For viewing RST files locally, restview is recommended.
$ pip install python-constraint
Run nox
(tests for all supported Python versions in own virtual environment).
To test against your local Python version: make sure you have the development dependencies installed.
Run pytest
(optionally add --no-cov
if you have the C-extensions enabled).
Feel free to contribute by submitting pull requests or opening issues. Please refer to the contribution guidelines before doing so.

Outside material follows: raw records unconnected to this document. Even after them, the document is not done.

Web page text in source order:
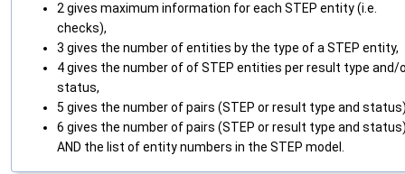
2 gives maximum information for each STEP entity (i.e.
checks),
3 gives the number of entities by the type of a STEP entity,
4 gives the number of of STEP entities per result type and/
status,
5 gives the number of pairs (STEP or result type and
6 gives the number of pairs (STEP or result type and
AND the list of entity numbers in the STEP model.

This GitHub organization and repository is a global effort to help to maintain python-constraint
, which was written by Gustavo Niemeyer and originaly located at https://labix.org/python-constraint.
For an overview of recent changes, visit the Changelog.
Planned development:
- Add a string parser for constraints
- Add parallel-capable solver
- Versioned documentation
But it's probably better to open an issue.